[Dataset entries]
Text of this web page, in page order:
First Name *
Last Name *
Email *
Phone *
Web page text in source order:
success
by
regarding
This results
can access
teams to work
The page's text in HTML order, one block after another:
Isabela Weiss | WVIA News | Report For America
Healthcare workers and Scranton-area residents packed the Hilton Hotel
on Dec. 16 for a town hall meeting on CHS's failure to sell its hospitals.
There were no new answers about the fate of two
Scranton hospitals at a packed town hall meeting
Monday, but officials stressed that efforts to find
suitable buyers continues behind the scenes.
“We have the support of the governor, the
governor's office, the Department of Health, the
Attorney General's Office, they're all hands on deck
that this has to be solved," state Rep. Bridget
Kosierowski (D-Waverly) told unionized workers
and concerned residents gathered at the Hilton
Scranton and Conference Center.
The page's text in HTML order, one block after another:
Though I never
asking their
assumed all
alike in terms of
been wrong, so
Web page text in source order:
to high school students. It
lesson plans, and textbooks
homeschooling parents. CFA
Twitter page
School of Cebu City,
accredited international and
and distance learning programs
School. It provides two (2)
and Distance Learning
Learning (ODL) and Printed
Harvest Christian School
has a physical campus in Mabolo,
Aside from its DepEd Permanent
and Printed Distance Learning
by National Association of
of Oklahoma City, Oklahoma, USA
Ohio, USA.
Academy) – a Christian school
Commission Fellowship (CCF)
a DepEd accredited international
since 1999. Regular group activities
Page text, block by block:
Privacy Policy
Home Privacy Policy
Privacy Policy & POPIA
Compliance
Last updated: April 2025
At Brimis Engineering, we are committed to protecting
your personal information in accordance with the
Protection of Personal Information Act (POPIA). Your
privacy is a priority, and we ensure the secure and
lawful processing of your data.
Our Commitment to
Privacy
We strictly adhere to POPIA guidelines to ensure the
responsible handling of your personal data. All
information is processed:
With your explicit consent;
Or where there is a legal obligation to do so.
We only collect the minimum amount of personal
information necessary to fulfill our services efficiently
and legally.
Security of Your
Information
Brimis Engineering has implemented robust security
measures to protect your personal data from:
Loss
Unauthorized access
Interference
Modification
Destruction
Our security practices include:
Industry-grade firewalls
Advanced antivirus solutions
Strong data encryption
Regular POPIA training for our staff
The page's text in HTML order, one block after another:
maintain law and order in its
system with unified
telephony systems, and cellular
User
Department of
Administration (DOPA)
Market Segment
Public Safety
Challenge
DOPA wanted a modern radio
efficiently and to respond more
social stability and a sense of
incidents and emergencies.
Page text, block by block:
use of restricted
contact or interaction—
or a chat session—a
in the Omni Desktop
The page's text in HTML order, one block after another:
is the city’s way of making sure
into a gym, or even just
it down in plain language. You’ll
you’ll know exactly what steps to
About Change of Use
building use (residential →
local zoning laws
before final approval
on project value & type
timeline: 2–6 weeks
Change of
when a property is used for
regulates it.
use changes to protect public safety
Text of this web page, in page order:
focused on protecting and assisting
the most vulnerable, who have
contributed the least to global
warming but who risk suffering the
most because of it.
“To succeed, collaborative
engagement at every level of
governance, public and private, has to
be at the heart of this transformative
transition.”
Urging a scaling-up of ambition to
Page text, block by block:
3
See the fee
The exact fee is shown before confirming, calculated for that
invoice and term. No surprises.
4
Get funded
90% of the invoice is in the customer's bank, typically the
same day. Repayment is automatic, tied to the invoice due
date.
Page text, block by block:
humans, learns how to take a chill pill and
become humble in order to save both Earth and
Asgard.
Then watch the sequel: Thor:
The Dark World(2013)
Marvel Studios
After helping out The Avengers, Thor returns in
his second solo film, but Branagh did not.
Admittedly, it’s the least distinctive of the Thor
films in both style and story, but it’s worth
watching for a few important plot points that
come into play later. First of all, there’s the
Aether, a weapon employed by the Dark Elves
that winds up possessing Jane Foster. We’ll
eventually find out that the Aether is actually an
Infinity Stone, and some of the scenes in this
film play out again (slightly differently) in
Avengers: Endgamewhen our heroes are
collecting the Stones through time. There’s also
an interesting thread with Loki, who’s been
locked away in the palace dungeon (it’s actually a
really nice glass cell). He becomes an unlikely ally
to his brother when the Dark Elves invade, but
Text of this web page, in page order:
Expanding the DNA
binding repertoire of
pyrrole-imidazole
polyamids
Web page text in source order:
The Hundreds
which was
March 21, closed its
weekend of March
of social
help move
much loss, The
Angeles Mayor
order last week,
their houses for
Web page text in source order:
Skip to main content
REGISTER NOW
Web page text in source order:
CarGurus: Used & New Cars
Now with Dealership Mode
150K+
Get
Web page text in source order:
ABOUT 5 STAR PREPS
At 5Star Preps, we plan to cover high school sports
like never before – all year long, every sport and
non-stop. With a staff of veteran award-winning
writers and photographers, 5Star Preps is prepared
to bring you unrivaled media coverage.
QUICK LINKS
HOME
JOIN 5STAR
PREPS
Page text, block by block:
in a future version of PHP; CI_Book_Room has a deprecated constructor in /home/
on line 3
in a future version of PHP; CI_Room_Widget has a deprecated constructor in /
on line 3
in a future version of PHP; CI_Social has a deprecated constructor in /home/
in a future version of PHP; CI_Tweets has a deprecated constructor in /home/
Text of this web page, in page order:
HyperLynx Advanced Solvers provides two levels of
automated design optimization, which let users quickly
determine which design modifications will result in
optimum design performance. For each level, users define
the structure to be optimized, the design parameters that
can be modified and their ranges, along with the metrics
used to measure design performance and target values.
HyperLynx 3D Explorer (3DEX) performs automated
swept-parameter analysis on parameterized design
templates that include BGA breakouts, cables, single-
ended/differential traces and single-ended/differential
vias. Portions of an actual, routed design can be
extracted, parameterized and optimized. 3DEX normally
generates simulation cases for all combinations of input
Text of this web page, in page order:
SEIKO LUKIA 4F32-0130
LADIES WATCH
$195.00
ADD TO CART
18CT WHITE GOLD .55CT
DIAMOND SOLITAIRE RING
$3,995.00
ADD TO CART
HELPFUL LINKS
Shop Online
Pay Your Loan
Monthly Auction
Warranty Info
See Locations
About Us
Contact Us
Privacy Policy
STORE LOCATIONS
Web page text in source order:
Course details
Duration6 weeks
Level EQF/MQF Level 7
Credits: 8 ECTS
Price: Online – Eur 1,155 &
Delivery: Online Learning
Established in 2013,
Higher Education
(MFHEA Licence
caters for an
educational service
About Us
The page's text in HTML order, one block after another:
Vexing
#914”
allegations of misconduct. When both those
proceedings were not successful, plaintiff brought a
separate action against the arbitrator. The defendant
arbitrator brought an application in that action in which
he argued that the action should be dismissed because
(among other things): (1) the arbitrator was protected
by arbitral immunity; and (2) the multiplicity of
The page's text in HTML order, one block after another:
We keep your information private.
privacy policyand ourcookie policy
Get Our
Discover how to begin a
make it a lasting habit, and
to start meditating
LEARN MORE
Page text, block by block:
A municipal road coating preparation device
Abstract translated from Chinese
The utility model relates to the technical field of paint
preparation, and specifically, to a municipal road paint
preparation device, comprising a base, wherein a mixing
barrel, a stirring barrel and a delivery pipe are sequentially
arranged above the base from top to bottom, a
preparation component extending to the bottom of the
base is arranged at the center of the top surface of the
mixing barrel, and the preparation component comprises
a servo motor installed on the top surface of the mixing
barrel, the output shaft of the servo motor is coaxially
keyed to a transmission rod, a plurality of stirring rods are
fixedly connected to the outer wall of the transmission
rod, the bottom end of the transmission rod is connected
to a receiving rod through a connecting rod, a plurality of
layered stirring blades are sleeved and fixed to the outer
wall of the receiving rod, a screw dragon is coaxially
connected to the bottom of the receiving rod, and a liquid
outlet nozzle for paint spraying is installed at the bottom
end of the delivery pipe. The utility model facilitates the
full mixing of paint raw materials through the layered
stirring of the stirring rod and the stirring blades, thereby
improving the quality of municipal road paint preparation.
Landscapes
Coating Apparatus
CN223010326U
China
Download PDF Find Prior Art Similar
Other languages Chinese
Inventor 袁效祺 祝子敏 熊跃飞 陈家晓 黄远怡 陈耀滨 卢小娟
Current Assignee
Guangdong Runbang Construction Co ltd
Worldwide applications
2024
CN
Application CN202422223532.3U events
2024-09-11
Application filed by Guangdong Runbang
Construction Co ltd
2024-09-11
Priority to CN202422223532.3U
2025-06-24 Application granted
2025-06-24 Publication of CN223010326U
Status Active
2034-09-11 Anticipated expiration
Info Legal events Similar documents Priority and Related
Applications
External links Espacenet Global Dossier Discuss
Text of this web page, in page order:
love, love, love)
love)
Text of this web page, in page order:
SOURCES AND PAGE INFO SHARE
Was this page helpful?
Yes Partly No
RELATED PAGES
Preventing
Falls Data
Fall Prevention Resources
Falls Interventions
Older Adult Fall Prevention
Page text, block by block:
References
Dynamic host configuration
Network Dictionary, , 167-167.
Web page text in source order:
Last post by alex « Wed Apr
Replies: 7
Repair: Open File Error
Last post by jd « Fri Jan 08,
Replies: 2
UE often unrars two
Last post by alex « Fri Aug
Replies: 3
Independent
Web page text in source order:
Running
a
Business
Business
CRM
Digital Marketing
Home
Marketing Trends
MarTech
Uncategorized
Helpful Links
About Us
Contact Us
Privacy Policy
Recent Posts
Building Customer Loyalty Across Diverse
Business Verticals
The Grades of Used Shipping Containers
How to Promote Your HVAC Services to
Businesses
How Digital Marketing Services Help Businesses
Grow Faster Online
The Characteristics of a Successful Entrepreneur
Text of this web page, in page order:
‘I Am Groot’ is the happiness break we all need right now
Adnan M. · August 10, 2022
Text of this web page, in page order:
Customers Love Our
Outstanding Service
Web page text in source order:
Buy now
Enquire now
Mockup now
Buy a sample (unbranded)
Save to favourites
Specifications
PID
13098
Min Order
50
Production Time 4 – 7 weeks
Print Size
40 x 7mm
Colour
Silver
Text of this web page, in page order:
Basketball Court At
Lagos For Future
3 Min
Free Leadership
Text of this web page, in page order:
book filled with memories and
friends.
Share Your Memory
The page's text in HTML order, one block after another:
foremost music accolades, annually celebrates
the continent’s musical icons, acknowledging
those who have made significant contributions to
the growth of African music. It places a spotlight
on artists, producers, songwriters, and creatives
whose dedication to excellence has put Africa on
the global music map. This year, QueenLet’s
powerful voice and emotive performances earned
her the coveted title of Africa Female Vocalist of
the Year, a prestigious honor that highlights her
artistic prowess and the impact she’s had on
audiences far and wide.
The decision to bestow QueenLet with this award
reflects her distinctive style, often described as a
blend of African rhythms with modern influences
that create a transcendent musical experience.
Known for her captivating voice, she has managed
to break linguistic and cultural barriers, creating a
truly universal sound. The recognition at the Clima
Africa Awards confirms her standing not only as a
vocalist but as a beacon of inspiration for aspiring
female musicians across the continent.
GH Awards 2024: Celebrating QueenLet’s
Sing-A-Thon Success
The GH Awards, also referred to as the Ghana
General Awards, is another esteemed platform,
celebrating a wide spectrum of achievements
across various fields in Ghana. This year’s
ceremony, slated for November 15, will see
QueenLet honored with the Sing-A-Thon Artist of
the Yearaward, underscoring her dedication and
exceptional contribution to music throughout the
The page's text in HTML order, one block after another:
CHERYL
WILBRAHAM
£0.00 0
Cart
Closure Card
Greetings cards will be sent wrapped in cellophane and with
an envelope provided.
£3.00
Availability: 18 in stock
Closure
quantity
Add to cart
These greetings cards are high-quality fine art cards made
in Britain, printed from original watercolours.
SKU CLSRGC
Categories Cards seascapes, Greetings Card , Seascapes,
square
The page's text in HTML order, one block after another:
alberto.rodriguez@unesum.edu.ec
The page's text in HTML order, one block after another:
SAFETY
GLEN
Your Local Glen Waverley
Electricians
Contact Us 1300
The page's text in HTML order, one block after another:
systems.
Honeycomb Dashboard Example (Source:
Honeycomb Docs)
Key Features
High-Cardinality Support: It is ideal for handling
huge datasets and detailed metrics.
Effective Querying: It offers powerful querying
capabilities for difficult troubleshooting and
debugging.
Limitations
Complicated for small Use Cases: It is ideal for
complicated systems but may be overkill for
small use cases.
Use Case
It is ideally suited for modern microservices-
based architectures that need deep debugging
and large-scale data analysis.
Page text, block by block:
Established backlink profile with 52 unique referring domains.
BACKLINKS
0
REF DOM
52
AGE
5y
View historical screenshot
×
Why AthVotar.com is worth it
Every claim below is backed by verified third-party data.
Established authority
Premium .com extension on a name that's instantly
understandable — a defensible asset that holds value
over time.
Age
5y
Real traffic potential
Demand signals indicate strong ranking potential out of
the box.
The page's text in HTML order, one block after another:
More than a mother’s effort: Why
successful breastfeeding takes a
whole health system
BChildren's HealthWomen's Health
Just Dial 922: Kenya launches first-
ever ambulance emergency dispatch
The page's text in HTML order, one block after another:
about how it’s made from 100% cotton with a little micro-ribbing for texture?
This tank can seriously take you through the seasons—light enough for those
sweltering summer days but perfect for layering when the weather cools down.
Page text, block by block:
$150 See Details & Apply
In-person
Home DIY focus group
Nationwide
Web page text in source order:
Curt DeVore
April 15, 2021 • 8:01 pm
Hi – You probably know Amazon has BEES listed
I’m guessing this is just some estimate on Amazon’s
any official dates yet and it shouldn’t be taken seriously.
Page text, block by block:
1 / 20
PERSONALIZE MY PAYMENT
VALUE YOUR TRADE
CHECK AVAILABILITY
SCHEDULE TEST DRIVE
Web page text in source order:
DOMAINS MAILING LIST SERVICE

• PROBLEM DESCRIPTION
From the data above, copy each line with the string "events" in it.

• SOLUTION
Application CN202422223532.3U events
Info Legal events Similar documents Priority and Related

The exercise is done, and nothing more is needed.